> TASK INPUT

======

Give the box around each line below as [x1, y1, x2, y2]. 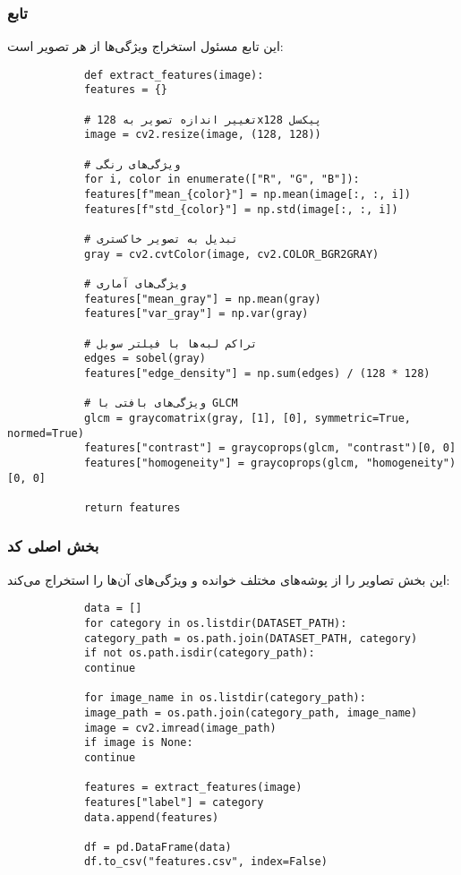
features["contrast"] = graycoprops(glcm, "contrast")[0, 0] [83, 442, 457, 455]
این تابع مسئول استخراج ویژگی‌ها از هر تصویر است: [7, 37, 284, 56]
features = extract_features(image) [83, 781, 303, 794]
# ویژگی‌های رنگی [83, 158, 181, 171]
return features [83, 501, 181, 514]
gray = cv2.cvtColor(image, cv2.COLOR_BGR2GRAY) [83, 247, 380, 261]
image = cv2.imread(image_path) [83, 721, 277, 734]
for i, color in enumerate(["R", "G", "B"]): [83, 173, 360, 186]
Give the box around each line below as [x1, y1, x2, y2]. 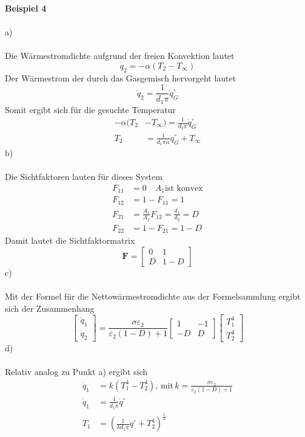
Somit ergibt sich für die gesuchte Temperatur [5, 103, 176, 115]
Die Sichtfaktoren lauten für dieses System [5, 170, 163, 183]
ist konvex [164, 184, 203, 193]
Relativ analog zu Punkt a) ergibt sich [5, 365, 148, 378]
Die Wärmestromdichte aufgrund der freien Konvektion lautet [5, 49, 235, 62]
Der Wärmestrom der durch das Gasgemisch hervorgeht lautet [5, 71, 236, 84]
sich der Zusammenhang [5, 301, 95, 314]
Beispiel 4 [5, 2, 47, 14]
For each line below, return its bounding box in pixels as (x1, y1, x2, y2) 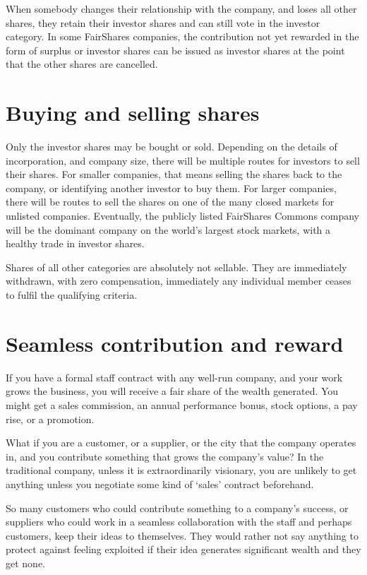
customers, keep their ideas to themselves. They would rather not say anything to (6, 528, 359, 543)
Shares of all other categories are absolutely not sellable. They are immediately (6, 259, 347, 274)
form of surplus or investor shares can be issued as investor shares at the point (6, 42, 345, 57)
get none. (6, 555, 45, 570)
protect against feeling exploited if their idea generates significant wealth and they (6, 542, 361, 557)
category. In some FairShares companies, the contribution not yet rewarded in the (6, 29, 359, 44)
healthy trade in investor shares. (6, 236, 145, 251)
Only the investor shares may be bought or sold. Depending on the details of (6, 139, 337, 154)
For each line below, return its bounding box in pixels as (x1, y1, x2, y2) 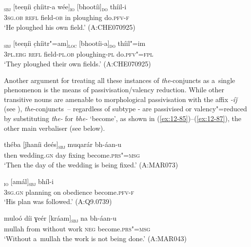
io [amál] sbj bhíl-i (4, 176, 54, 187)
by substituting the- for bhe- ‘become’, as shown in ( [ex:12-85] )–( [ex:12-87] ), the (4, 113, 242, 123)
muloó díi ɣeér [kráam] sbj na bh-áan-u (4, 212, 116, 224)
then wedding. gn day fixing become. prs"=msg (4, 150, 140, 160)
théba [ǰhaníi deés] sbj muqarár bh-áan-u (4, 139, 122, 150)
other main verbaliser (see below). (4, 123, 105, 133)
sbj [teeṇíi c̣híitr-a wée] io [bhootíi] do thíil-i (4, 1, 127, 13)
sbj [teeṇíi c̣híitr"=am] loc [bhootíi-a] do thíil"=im (4, 38, 146, 50)

======

> INSTRUCTIONS TO FOLLOW
Set down the entries again without change. Leave the pictures out.

> REPLY TO THE EXERCISE
Give the box around each line below as [x1, y1, x2, y2]. 
features["contrast"] = graycoprops(glcm, "contrast")[0, 0] [83, 442, 457, 455]
این تابع مسئول استخراج ویژگی‌ها از هر تصویر است: [7, 37, 284, 56]
features = extract_features(image) [83, 781, 303, 794]
# ویژگی‌های رنگی [83, 158, 181, 171]
return features [83, 501, 181, 514]
gray = cv2.cvtColor(image, cv2.COLOR_BGR2GRAY) [83, 247, 380, 261]
image = cv2.imread(image_path) [83, 721, 277, 734]
for i, color in enumerate(["R", "G", "B"]): [83, 173, 360, 186]
Give the box around each line below as [x1, y1, x2, y2]. 
Somit ergibt sich für die gesuchte Temperatur [5, 103, 176, 115]
Die Sichtfaktoren lauten für dieses System [5, 170, 163, 183]
ist konvex [164, 184, 203, 193]
Relativ analog zu Punkt a) ergibt sich [5, 365, 148, 378]
Die Wärmestromdichte aufgrund der freien Konvektion lautet [5, 49, 235, 62]
Der Wärmestrom der durch das Gasgemisch hervorgeht lautet [5, 71, 236, 84]
sich der Zusammenhang [5, 301, 95, 314]
Beispiel 4 [5, 2, 47, 14]
For each line below, return its bounding box in pixels as (x1, y1, x2, y2) 
customers, keep their ideas to themselves. They would rather not say anything to (6, 528, 359, 543)
Shares of all other categories are absolutely not sellable. They are immediately (6, 259, 347, 274)
form of surplus or investor shares can be issued as investor shares at the point (6, 42, 345, 57)
get none. (6, 555, 45, 570)
protect against feeling exploited if their idea generates significant wealth and they (6, 542, 361, 557)
category. In some FairShares companies, the contribution not yet rewarded in the (6, 29, 359, 44)
healthy trade in investor shares. (6, 236, 145, 251)
Only the investor shares may be bought or sold. Depending on the details of (6, 139, 337, 154)
For each line below, return its bounding box in pixels as (x1, y1, x2, y2) 
io [amál] sbj bhíl-i (4, 176, 54, 187)
by substituting the- for bhe- ‘become’, as shown in ( [ex:12-85] )–( [ex:12-87] ), the (4, 113, 242, 123)
muloó díi ɣeér [kráam] sbj na bh-áan-u (4, 212, 116, 224)
then wedding. gn day fixing become. prs"=msg (4, 150, 140, 160)
théba [ǰhaníi deés] sbj muqarár bh-áan-u (4, 139, 122, 150)
other main verbaliser (see below). (4, 123, 105, 133)
sbj [teeṇíi c̣híitr-a wée] io [bhootíi] do thíil-i (4, 1, 127, 13)
sbj [teeṇíi c̣híitr"=am] loc [bhootíi-a] do thíil"=im (4, 38, 146, 50)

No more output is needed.